Stored items
^^^^^^^^^^^^^^^^
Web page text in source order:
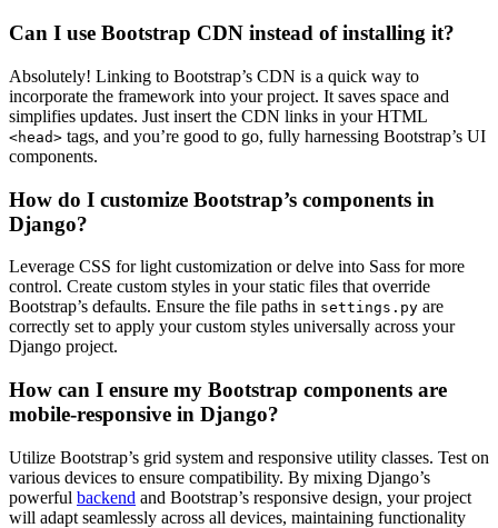
Can I use Bootstrap CDN instead of installing it?
Absolutely! Linking to Bootstrap’s CDN is a quick way to
incorporate the framework into your project. It saves space and
simplifies updates. Just insert the CDN links in your HTML
<head> tags, and you’re good to go, fully harnessing Bootstrap’s UI
components.
How do I customize Bootstrap’s components in
Django?
Leverage CSS for light customization or delve into Sass for more
control. Create custom styles in your static files that override
Bootstrap’s defaults. Ensure the file paths in settings.py are
correctly set to apply your custom styles universally across your
Django project.
How can I ensure my Bootstrap components are
mobile-responsive in Django?
Utilize Bootstrap’s grid system and responsive utility classes. Test on
various devices to ensure compatibility. By mixing Django’s
powerful backend and Bootstrap’s responsive design, your project
will adapt seamlessly across all devices, maintaining functionality
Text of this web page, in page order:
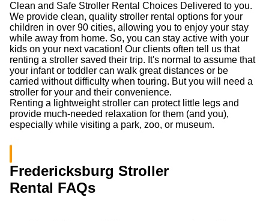
Clean and Safe Stroller Rental Choices Delivered to you.
We provide clean, quality stroller rental options for your
children in over 90 cities, allowing you to enjoy your stay
while away from home. So, you can stay active with your
kids on your next vacation! Our clients often tell us that
renting a stroller saved their trip. It's normal to assume that
your infant or toddler can walk great distances or be
carried without difficulty when touring. But you will need a
stroller for your and their convenience.
Renting a lightweight stroller can protect little legs and
provide much-needed relaxation for them (and you),
especially while visiting a park, zoo, or museum.
Fredericksburg Stroller
Rental FAQs
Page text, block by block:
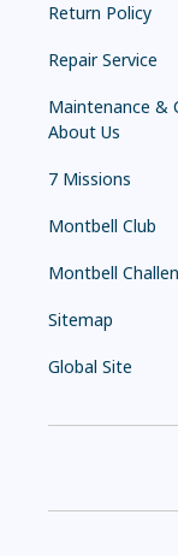
Return Policy
Repair Service
Maintenance &
About Us
7 Missions
Montbell Club
Montbell
Sitemap
Global Site
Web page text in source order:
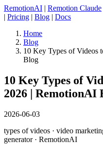
RemotionAI | Remotion Claude
| Pricing | Blog | Docs
Home
Blog
10 Key Types of Videos
Blog
10 Key Types of
2026 | RemotionAI
2026-06-03
types of videos · video
generator · RemotionAI
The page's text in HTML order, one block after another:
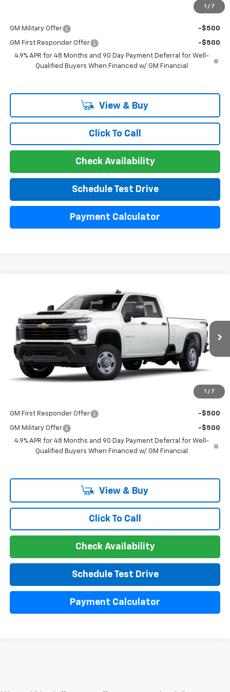
1 / 7
GM Military Offer -$500
GM First Responder Offer
-$500
4.9% APR for 48 Months and 90 Day Payment Deferral for Well-
Qualified Buyers When Financed w/ GM Financial
View & Buy
Click To Call
Check Availability
Schedule Test Drive
Payment Calculator
1 / 7
Chevrolet Silverado 2500 HD
1GB4KLE7XSF132982Stock:132982 Model:CK20943
Dealer Fleet Grounded Stock Ext.
$53,298
LAKE COUNTRY PRICE
Less
MSRP: $53,073
Documentation Fee
+$225
Guaranteed Offer
Disclaimers
GM First Responder Offer -$500
GM Military Offer
-$500
4.9% APR for 48 Months and 90 Day Payment Deferral for Well-
Qualified Buyers When Financed w/ GM Financial
View & Buy
Click To Call
Check Availability
Schedule Test Drive
Payment Calculator
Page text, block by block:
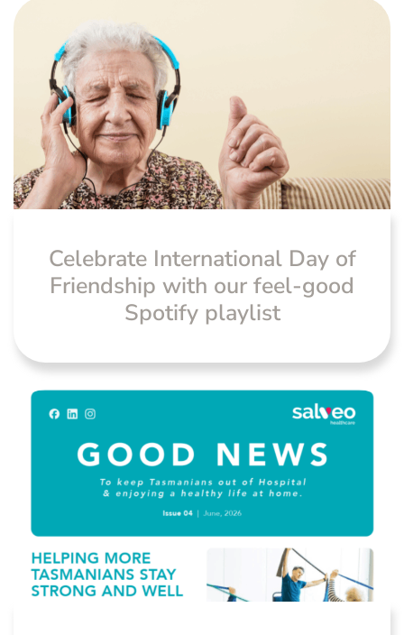
Post-Natal Care
General health
News
Celebrate International Day of
Friendship with our feel-good
Spotify playlist
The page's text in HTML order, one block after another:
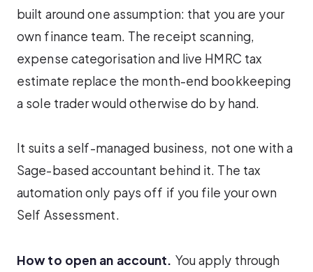
built around one assumption: that you are your
own finance team. The receipt scanning,
expense categorisation and live HMRC tax
estimate replace the month-end bookkeeping
a sole trader would otherwise do by hand.
It suits a self-managed business, not one with a
Sage-based accountant behind it. The tax
automation only pays off if you file your own
Self Assessment.
How to open an account. You apply through
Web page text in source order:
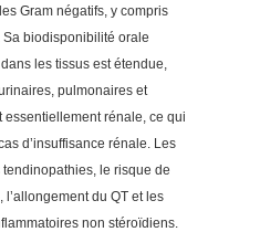
Gram négatifs, y compris
biodisponibilité orale
les tissus est étendue,
pulmonaires et
essentiellement rénale, ce qui
d’insuffisance rénale. Les
le risque de
l’allongement du QT et les
non stéroïdiens.
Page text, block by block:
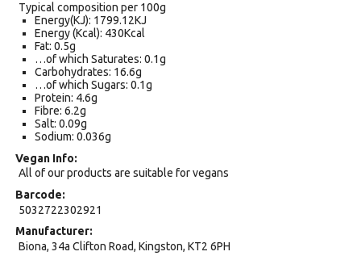
Typical composition per 100g
Energy(KJ): 1799.12KJ
Energy (Kcal): 430Kcal
Fat: 0.5g
…of which Saturates: 0.1g
Carbohydrates: 16.6g
…of which Sugars: 0.1g
Protein: 4.6g
Fibre: 6.2g
Salt: 0.09g
Sodium: 0.036g
Vegan Info
All of our products are suitable for vegans
Barcode
5032722302921
Manufacturer
Biona, 34a Clifton Road, Kingston, KT2 6PH
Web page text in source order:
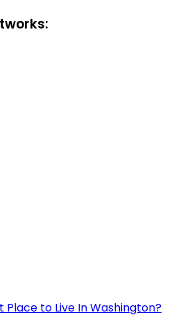
to Live In Washington?
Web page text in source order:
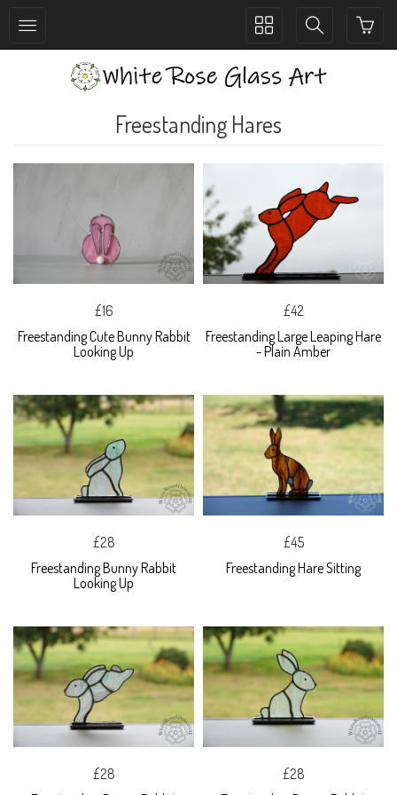
Toggle
Toggle
Freestanding Hares
£16
Freestanding Cute Bunny Rabbit
Looking Up
£42
Freestanding Large Leaping Hare
- Plain Amber
£28
Freestanding Bunny Rabbit
Looking Up
£45
Freestanding Hare Sitting
£28
£28
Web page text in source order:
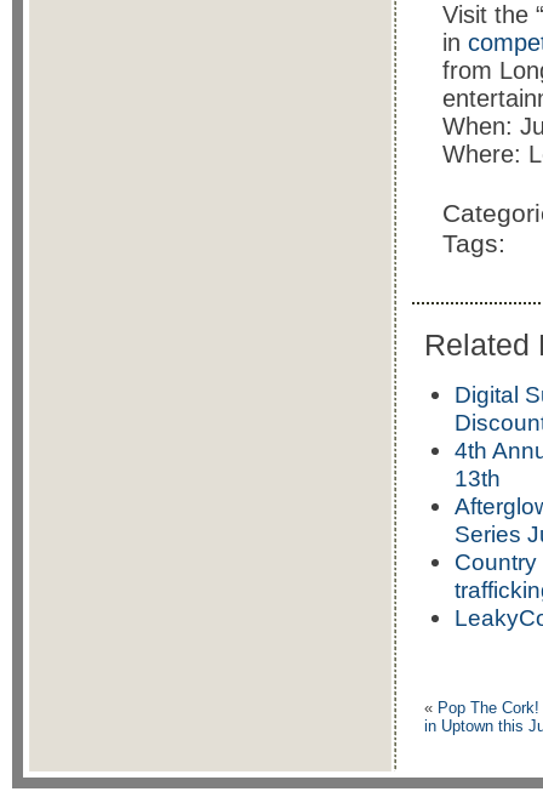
^^^^^^^^^^^^^^^^
From the entries above, extract only the lines running from the one containing "We provide clean, quality" through the one containing "your infant or", inclusive.

Problem solution:
We provide clean, quality stroller rental options for your
children in over 90 cities, allowing you to enjoy your stay
while away from home. So, you can stay active with your
kids on your next vacation! Our clients often tell us that
renting a stroller saved their trip. It's normal to assume that
your infant or toddler can walk great distances or be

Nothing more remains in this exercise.